2. **Log Each Query:** Every PDF upload, query, and response is logged with metadata.
3. **Rich Metadata:** Logs include PDF name, timestamp, unique interaction ID, query, and response.

**Key Additions:**
- **Interaction tracking:** Each query-response pair gets a unique ID and timestamp.
- **PDF context:** Logs which PDF was queried, helping identify document-specific patterns.

**Run the App:**
`python apps/5-vanilla-gradio-sqlite.py`


## 8. Visualizing with Datasette  

![Datasette](img/datasette.png)

To analyze logs, use **Datasette** to query and filter results. Datasette is a tool for exploring and publishing data that makes SQLite databases easy to browse and query through a web interface.

```bash
datasette data/interactions.db
```  
- This launches a web interface where you can view all logged interactions
- Filter and search queries by PDF name, timestamp, or content
- Export data for further analysis if needed


## 9. Going Multimodal (App 6)

Finally, in `6-multimodal-pdf-extraction.py`, we ditch the manual text extraction entirely.
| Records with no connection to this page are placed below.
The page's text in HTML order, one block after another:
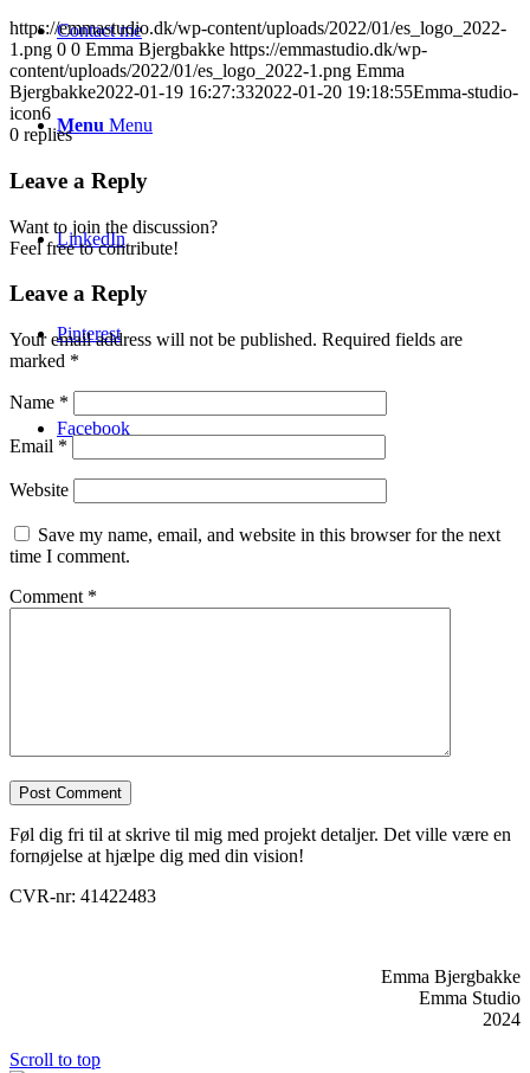
Contact me
Menu Menu
LinkedIn
Pinterest
Facebook
https://emmastudio.dk/wp-content/uploads/2022/01/es_logo_2022-
1.png 0 0 Emma Bjergbakke https://emmastudio.dk/wp-
content/uploads/2022/01/es_logo_2022-1.png Emma
Bjergbakke2022-01-19 16:27:332022-01-20 19:18:55Emma-studio-
icon6
0 replies
Leave a Reply
Want to join the discussion?
Feel free to contribute!
Leave a Reply
Your email address will not be published. Required fields are
marked *
Name *
Email *
Website
Save my name, email, and website in this browser for the next
time I comment.
Comment *
Føl dig fri til at skrive til mig med projekt detaljer. Det ville være en
fornøjelse at hjælpe dig med din vision!
CVR-nr: 41422483
Emma Bjergbakke
Emma Studio
2024
Scroll to top
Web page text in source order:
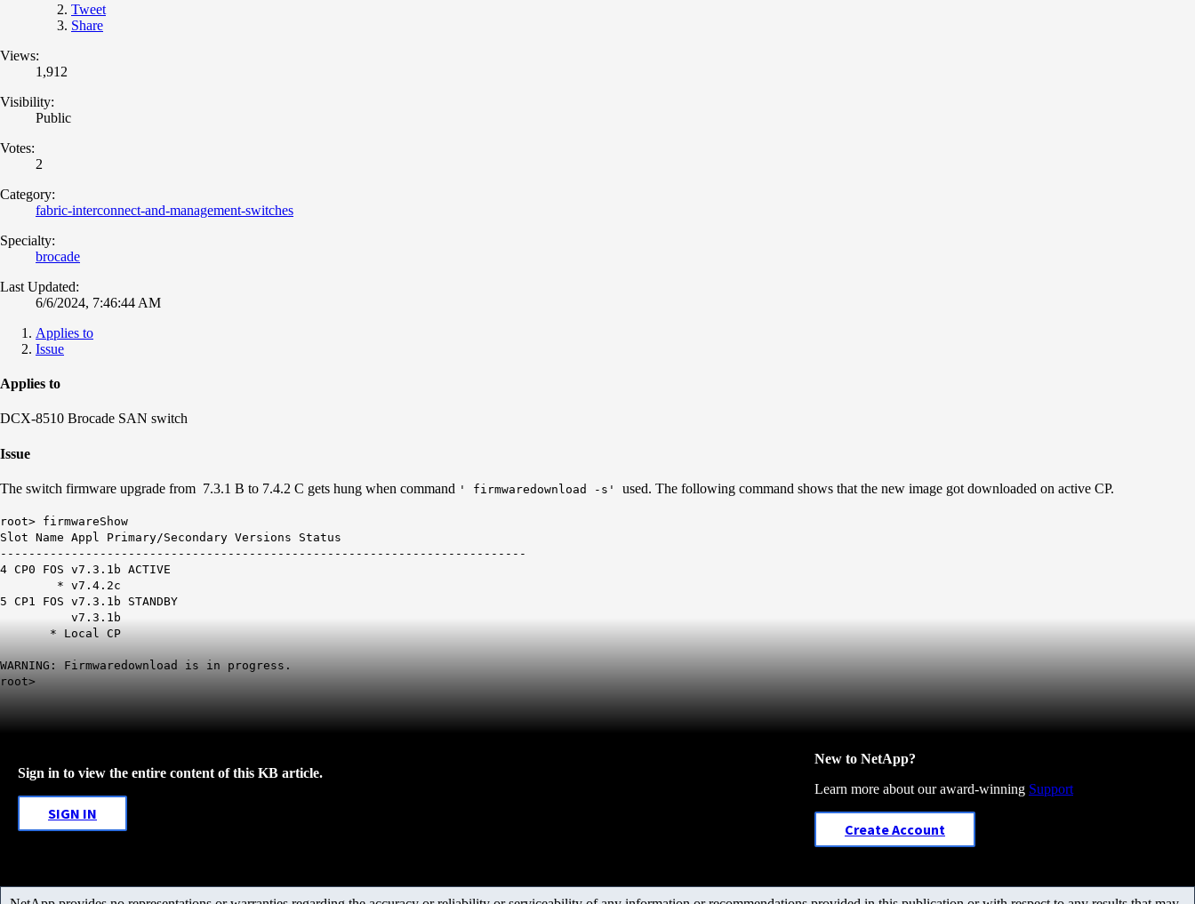
Tweet
Share
Views:
1,912
Visibility:
Public
Votes:
2
Category:
fabric-interconnect-and-management-switches
Specialty:
brocade
Last Updated:
6/6/2024, 7:46:44 AM
Applies to
Issue
Applies to
DCX-8510 Brocade SAN switch
Issue
The switch firmware upgrade from 7.3.1 B to 7.4.2 C gets hung when command ' firmwaredownload -s' used. The following command shows that the new image got downloaded on active CP.
root> firmwareShow
Slot Name Appl Primary/Secondary Versions Status
--------------------------------------------------------------------------
4 CP0 FOS v7.3.1b ACTIVE
* v7.4.2c
5 CP1 FOS v7.3.1b STANDBY
v7.3.1b
* Local CP
WARNING: Firmwaredownload is in progress.
root>
Sign in to view the entire content of this KB article.
SIGN IN
New to NetApp?
Learn more about our award-winning Support
Create Account
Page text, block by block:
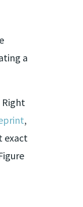
a
Right
,
exact
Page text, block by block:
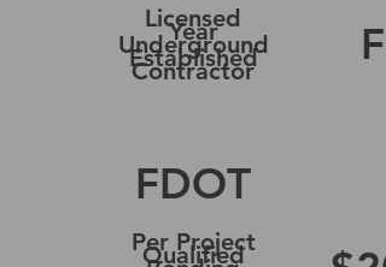
Year
Established
Licensed
Underground
Contractor
FL
FDOT
Qualified
Per Project
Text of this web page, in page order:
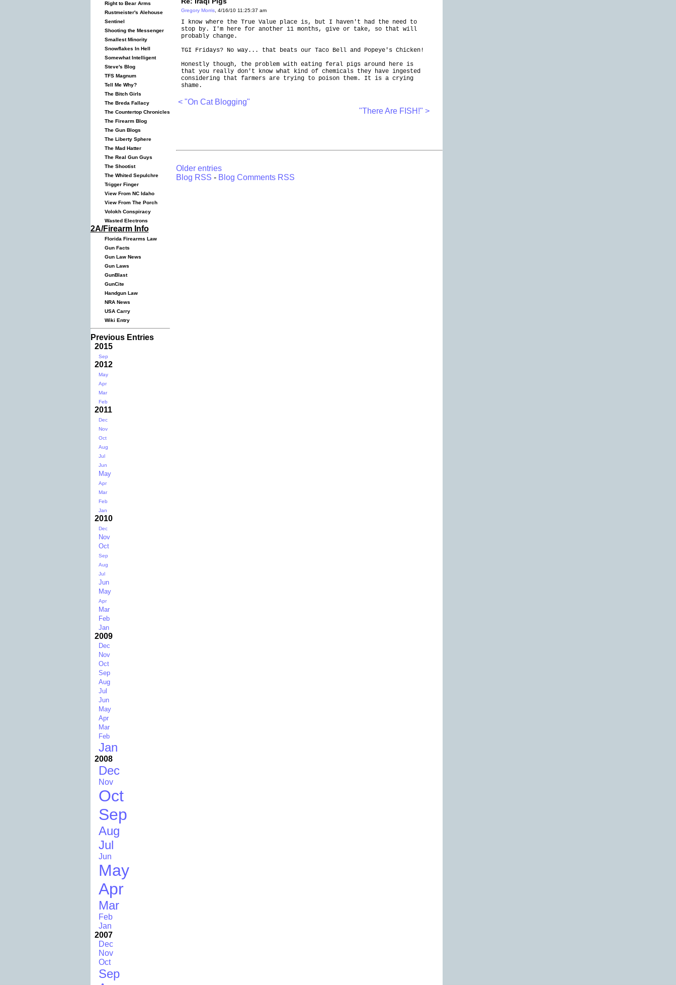
Right to Bear Arms
Rustmeister's Alehouse
Sentinel
Shooting the Messenger
Smallest Minority
Snowflakes In Hell
Somewhat Intelligent
Steve's Blog
TFS Magnum
Tell Me Why?
The Bitch Girls
The Breda Fallacy
The Countertop Chronicles
The Firearm Blog
The Gun Blogs
The Liberty Sphere
The Mad Hatter
The Real Gun Guys
The Shootist
The Whited Sepulchre
Trigger Finger
View From NC Idaho
View From The Porch
Volokh Conspiracy
Wasted Electrons
2A/Firearm Info
Florida Firearms Law
Gun Facts
Gun Law News
Gun Laws
GunBlast
GunCite
Handgun Law
NRA News
USA Carry
Wiki Entry
Previous Entries
2015
Sep
2012
May
Apr
Mar
Feb
2011
Dec
Nov
Oct
Aug
Jul
Jun
May
Apr
Mar
Feb
Jan
2010
Dec
Nov
Oct
Sep
Aug
Jul
Jun
May
Apr
Mar
Feb
Jan
2009
Dec
Nov
Oct
Sep
Aug
Jul
Jun
May
Apr
Mar
Feb
Jan
2008
Dec
Nov
Oct
Sep
Aug
Jul
Jun
May
Apr
Mar
Feb
Jan
2007
Dec
Nov
Oct
Sep
Gregory Morris, 4/16/10 11:25:37 am
I know where the True Value place is, but I haven't had the need to
stop by. I'm here for another 11 months, give or take, so that will
probably change.
TGI Fridays? No way... that beats our Taco Bell and Popeye's Chicken!
Honestly though, the problem with eating feral pigs around here is
that you really don't know what kind of chemicals they have ingested
considering that farmers are trying to poison them. It is a crying
shame.
< "On Cat Blogging"
"There Are FISH!" >
Older entries
Blog RSS - Blog Comments RSS
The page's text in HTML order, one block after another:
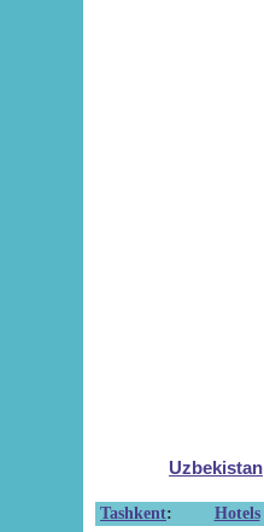
Uzbekistan
Tashkent: Hotels

**The Old Way (Apps 2-5):**
`PDF -> Python Library (PyMuPDF) -> Text -> LLM`
*Problem: We lose charts, images, and layout information.*

**The New Way (App 6):**
`PDF -> LLM (Gemini 2.5)`
*Gemini is **multimodal**, meaning it can "see" the PDF file directly, including images, charts, and layouts, without us needing to turn it into text first.*

**Run the App:**
```bash
python apps/6-multimodal-pdf-extraction.py
```

## 10. Key Takeaways  

- **Beyond the Magic Box:** We started with LlamaIndex ("Proof-of-Concept Purgatory") but then peeled back the layers to see exactly how prompts are constructed.
- **Vanilla Control:** We learned that manual implementation (Vanilla Python) gives us determinism and makes debugging easier compared to black-box abstractions.
- **Observability:** We built a logging system with SQLite and Datasette to see exactly what users are asking and what the model is returning.
- **Multimodal capabilities:** We saw how modern models (like Gemini 1.5/2.5) can natively read PDFs, preserving context like charts and images that simple text extractors miss.